Methods ‘centroid’, ‘median’, and ‘ward’ are correctly defined only ifEuclidean pairwise metric is used. If y is passed as precomputedpairwise distances, then it is the user’s responsibility to assure thatthese distances are in fact Euclidean, otherwise the produced resultwill be incorrect.
References
[1]
Daniel Mullner, “Modern hierarchical, agglomerative clusteringalgorithms”, arXiv:1109.2378v1.
[2]
Ziv Bar-Joseph, David K. Gifford, Tommi S. Jaakkola, “Fast optimalleaf ordering for hierarchical clustering”, 2001. BioinformaticsDOI:10.1093/bioinformatics/17.suppl_1.S22
Examples
>>> from scipy.cluster.hierarchy import dendrogram, linkage>>> from matplotlib import pyplot as plt>>> X = [[i] for i in [2, 8, 0, 4, 1, 9, 9, 0]]
>>> Z = linkage(X, 'ward')>>> fig = plt.figure(figsize=(25, 10))>>> dn = dendrogram(Z)
>>> Z = linkage(X, 'single')>>> fig = plt.figure(figsize=(25, 10))>>> dn = dendrogram(Z)>>> plt.show()
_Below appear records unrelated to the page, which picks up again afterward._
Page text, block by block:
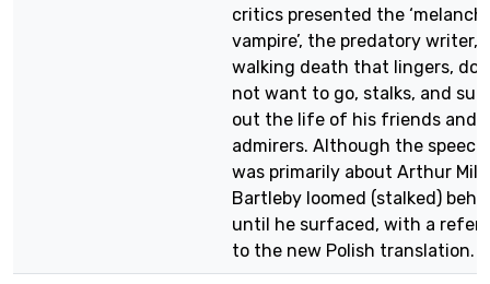
critics presented the
vampire’, the predatory writer,
walking death that lingers,
not want to go, stalks, and
out the life of his friends and
admirers. Although the speech
was primarily about Arthur
Bartleby loomed (stalked)
until he surfaced, with a
to the new Polish translation.
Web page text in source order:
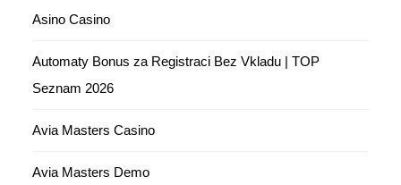
Asino Casino
Automaty Bonus za Registraci Bez Vkladu | TOP
Seznam 2026
Avia Masters Casino
Avia Masters Demo
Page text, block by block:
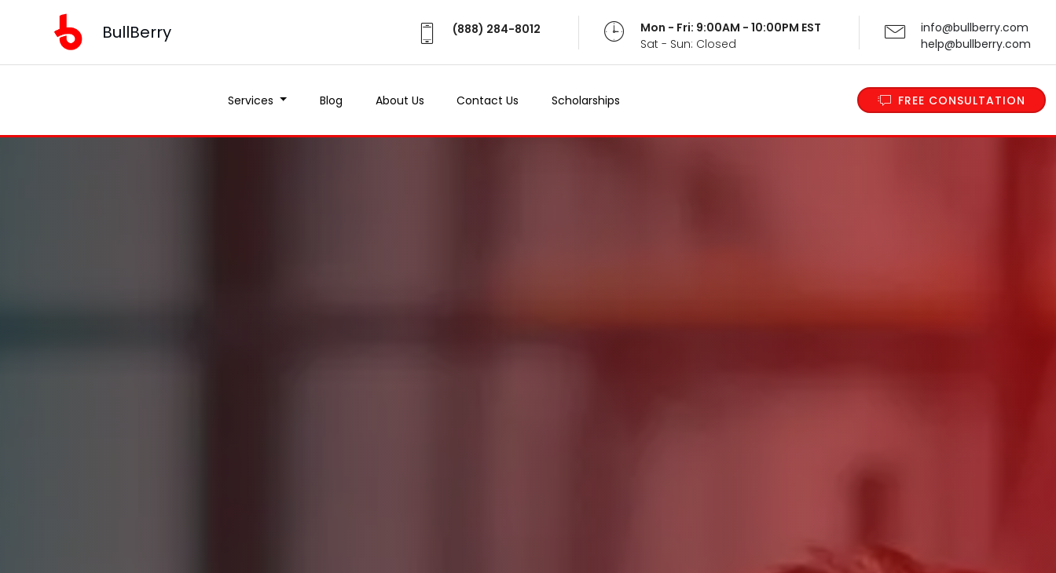
BullBerry (888) 284-8012
Mon - Fri: 9:00AM - 10:00PM EST
Sat - Sun: Closed
info@bullberry.com
help@bullberry.com
Services Blog About Us Contact Us Scholarships FREE CONSULTATION
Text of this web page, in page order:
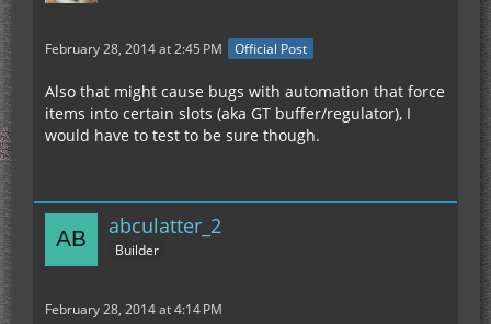
February 28, 2014 at 2:45 PM Official Post
Also that might cause bugs with automation that force
items into certain slots (aka GT buffer/regulator), I
would have to test to be sure though.
abculatter_2
Builder
February 28, 2014 at 4:14 PM
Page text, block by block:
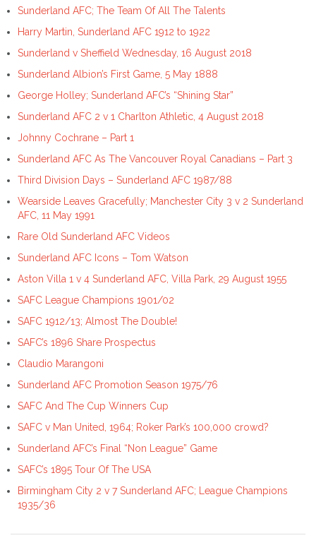
Sunderland AFC; The Team Of All The Talents
Harry Martin, Sunderland AFC 1912 to 1922
Sunderland v Sheffield Wednesday, 16 August 2018
Sunderland Albion’s First Game, 5 May 1888
George Holley; Sunderland AFC’s “Shining Star”
Sunderland AFC 2 v 1 Charlton Athletic, 4 August 2018
Johnny Cochrane – Part 1
Sunderland AFC As The Vancouver Royal Canadians – Part 3
Third Division Days – Sunderland AFC 1987/88
Wearside Leaves Gracefully; Manchester City 3 v 2 Sunderland
AFC, 11 May 1991
Rare Old Sunderland AFC Videos
Sunderland AFC Icons – Tom Watson
Aston Villa 1 v 4 Sunderland AFC, Villa Park, 29 August 1955
SAFC League Champions 1901/02
SAFC 1912/13; Almost The Double!
SAFC’s 1896 Share Prospectus
Claudio Marangoni
Sunderland AFC Promotion Season 1975/76
SAFC And The Cup Winners Cup
SAFC v Man United, 1964; Roker Park’s 100,000 crowd?
Sunderland AFC’s Final “Non League” Game
SAFC’s 1895 Tour Of The USA
Birmingham City 2 v 7 Sunderland AFC; League Champions
1935/36
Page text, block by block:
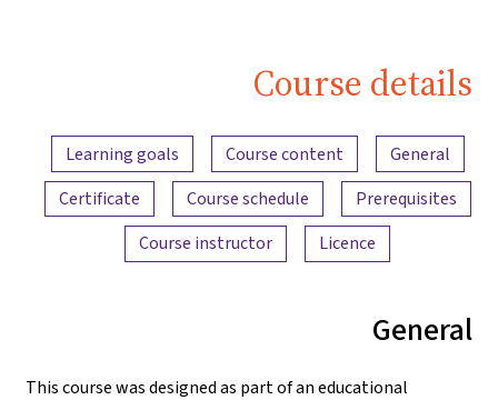
Course details
Content overview
General
Course content
Learning goals
Prerequisites
Course schedule
Certificate
Licence
Course instructor
General
This course was designed as part of an educational
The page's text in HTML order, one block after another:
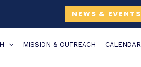
NEWS & EVENTS
MISSION & OUTREACH CALENDAR
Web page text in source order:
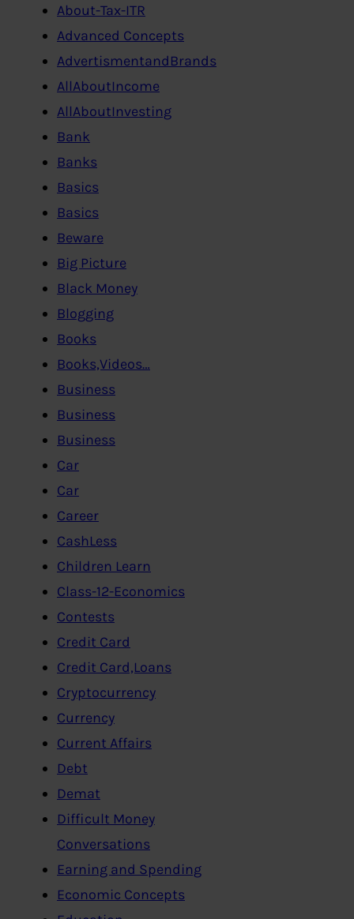
About-Tax-ITR
Advanced Concepts
AdvertismentandBrands
AllAboutIncome
AllAboutInvesting
Bank
Banks
Basics
Basics
Beware
Big Picture
Black Money
Blogging
Books
Books,Videos…
Business
Business
Business
Car
Car
Career
CashLess
Children Learn
Class-12-Economics
Contests
Credit Card
Credit Card,Loans
Cryptocurrency
Currency
Current Affairs
Debt
Demat
Difficult Money
Conversations
Earning and Spending
Economic Concepts
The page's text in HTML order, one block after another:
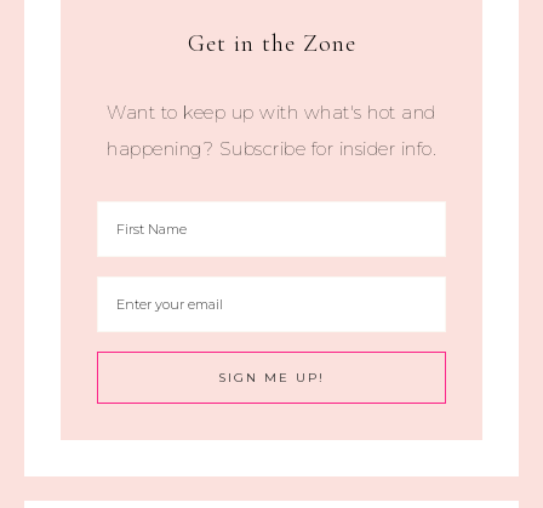
Get in the Zone
Want to keep up with what's hot and
happening? Subscribe for insider info.
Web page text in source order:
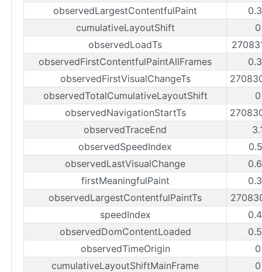
observedLargestContentfulPaint
cumulativeLayoutShift
observedLoadTs
observedFirstContentfulPaintAllFrames
observedFirstVisualChangeTs
observedTotalCumulativeLayoutShift
observedNavigationStartTs
observedTraceEnd
observedSpeedIndex
observedLastVisualChange
firstMeaningfulPaint
observedLargestContentfulPaintTs
speedIndex
observedDomContentLoaded
observedTimeOrigin
cumulativeLayoutShiftMainFrame
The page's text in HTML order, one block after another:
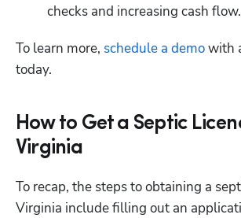
checks and increasing cash flow.
To learn more, schedule a demo with
today.
How to Get a Septic
Virginia
To recap, the steps to obtaining a
Virginia include filling out an
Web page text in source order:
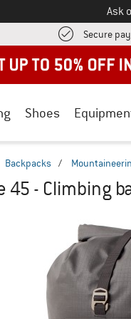
Ask
Secure
Shoes
Backpacks /
45 - Climbing
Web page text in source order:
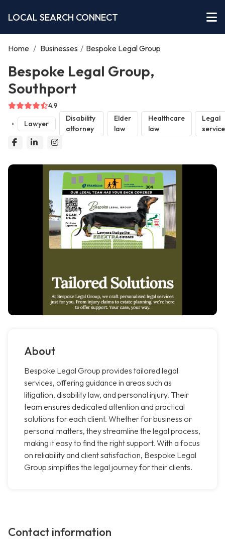
LOCAL SEARCH CONNECT
Home / Businesses / Bespoke Legal Group
Bespoke Legal Group,
Southport
4.9
Lawyer
Disability
attorney
Elder
law
Healthcare
law
Legal
About
Bespoke Legal Group provides tailored legal
services, offering guidance in areas such as
litigation, disability law, and personal injury. Their
team ensures dedicated attention and practical
solutions for each client. Whether for business or
personal matters, they streamline the legal process,
making it easy to find the right support. With a focus
on reliability and client satisfaction, Bespoke Legal
Group simplifies the legal journey for their clients.
Contact information

scipy.cluster.hierarchy.linkage — SciPy v1.13.1 Manual (2024)
Top Articles
Medgen Patient Portal
Are you one of the rare introverted personality types?
417-990-0201
What Is And How To Fix Code SPN 4364 FMI 18 (FMI 1, FMI 31)
Download & Play Skip-Bo on PC & Mac (Emulator)
Get Skip-Bo Free: Sequencing Fun Card game - Microsoft Store en-NA
Liberal justices say Trump immunity decision 'will have disastrous consequences' for the U.S.
True cost of Labour’s net zero target revealed in audio leak
Follow Us on Instagram Templates/Captions/Signs: 10K Followers
The Evolution of the Instagram Logo and How It Came to Be [2022]
Woman Beheaded Gore
Top 10 Tamil Movie Download Websites 2021- MouthShut.com
Latest Posts
Article information
Author: Fr. Dewey Fisher
Last Updated:
Views: 5454
Rating: 4.1 / 5 (42 voted)
Reviews: 89% of readers found this page helpful
Author information
Name: Fr. Dewey Fisher
Birthday: 1993-03-26
Address: 917 Hyun Views, Rogahnmouth, KY 91013-8827
Phone: +5938540192553
Job: Administration Developer
Hobby: Embroidery, Horseback riding, Juggling, Urban exploration, Skiing, Cycling, Handball
Introduction: My name is Fr. Dewey Fisher, I am a powerful, open, faithful, combative, spotless, faithful, fair person who loves writing and wants to share my knowledge and understanding with you.